Problem
Print this span of the material below exactly: the line with "test_repos: (43, 494, 79, 500)", the line with "- rogue-avoidance (55, 604, 111, 611)", and every line between them, but nothing else.

Source data
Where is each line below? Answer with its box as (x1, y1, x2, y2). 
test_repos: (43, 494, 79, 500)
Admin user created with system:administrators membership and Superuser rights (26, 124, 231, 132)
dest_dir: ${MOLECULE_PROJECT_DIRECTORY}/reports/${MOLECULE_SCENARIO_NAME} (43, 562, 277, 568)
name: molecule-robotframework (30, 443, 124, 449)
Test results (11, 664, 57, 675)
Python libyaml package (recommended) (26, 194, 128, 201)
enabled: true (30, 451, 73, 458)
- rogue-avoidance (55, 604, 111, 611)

* * *

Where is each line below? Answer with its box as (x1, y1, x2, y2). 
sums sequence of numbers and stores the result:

Response area
test_repos: (43, 494, 79, 500)
Admin user created with system:administrators membership and Superuser rights (26, 124, 231, 132)
dest_dir: ${MOLECULE_PROJECT_DIRECTORY}/reports/${MOLECULE_SCENARIO_NAME} (43, 562, 277, 568)
name: molecule-robotframework (30, 443, 124, 449)
Test results (11, 664, 57, 675)
Python libyaml package (recommended) (26, 194, 128, 201)
enabled: true (30, 451, 73, 458)
- rogue-avoidance (55, 604, 111, 611)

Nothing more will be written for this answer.